Task to carry out —
Report every line from the following entries that contains the string "almost".

___ Source material ___

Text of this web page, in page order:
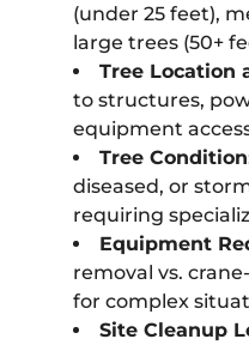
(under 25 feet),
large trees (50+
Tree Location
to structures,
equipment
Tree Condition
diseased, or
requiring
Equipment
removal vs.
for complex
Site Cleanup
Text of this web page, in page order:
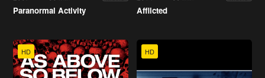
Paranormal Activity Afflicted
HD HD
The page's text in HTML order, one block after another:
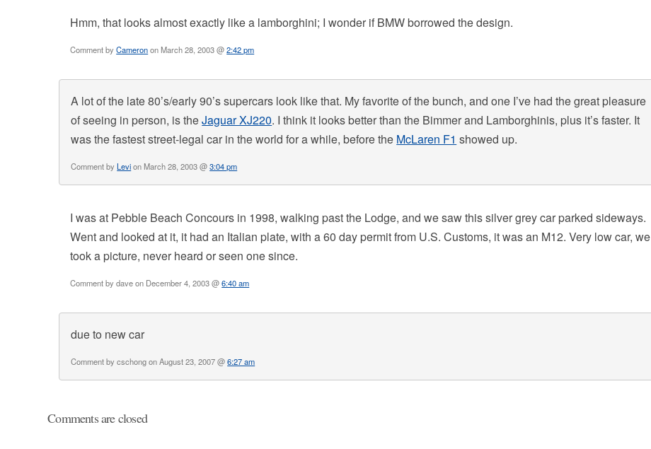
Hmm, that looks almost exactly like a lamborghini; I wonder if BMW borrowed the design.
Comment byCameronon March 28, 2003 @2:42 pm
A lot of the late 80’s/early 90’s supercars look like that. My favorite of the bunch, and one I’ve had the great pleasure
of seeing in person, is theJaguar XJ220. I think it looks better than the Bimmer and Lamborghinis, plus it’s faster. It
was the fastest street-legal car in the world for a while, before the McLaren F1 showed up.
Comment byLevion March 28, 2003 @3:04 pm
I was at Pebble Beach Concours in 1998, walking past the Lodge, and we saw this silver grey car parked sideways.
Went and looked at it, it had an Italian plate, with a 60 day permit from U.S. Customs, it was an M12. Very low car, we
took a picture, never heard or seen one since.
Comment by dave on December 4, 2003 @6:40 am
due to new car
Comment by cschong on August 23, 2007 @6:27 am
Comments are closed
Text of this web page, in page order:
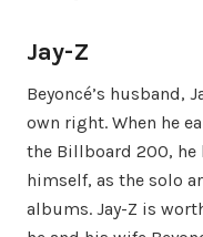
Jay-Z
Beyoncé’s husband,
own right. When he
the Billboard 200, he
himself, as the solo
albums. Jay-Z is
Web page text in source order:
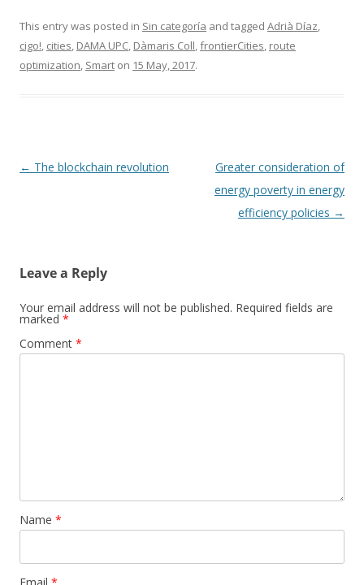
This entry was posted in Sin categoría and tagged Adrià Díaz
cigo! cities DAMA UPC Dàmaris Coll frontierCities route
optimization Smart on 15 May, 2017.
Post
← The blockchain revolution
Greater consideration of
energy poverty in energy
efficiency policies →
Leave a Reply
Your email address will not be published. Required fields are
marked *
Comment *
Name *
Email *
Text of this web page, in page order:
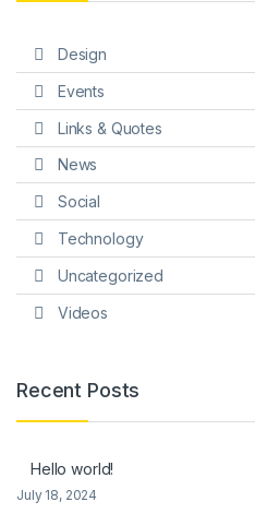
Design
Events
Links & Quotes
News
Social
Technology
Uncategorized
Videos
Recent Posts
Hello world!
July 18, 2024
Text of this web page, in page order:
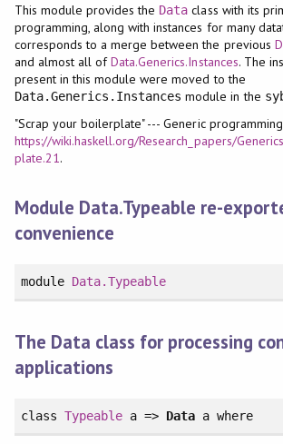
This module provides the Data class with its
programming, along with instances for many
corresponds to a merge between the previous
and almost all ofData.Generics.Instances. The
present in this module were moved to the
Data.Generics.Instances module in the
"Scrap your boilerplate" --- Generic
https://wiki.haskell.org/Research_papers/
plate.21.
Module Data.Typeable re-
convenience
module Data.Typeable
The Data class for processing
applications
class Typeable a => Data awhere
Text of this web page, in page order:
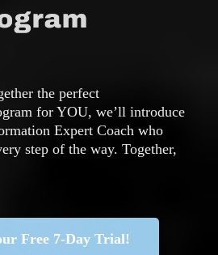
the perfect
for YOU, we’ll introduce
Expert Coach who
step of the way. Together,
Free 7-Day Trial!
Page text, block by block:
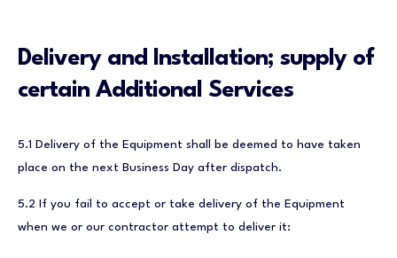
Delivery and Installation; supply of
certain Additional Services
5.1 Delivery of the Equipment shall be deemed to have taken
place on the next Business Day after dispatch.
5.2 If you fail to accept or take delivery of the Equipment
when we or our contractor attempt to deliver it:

___

Response box —
Hmm, that looks almost exactly like a lamborghini; I wonder if BMW borrowed the design.
and almost all ofData.Generics.Instances. The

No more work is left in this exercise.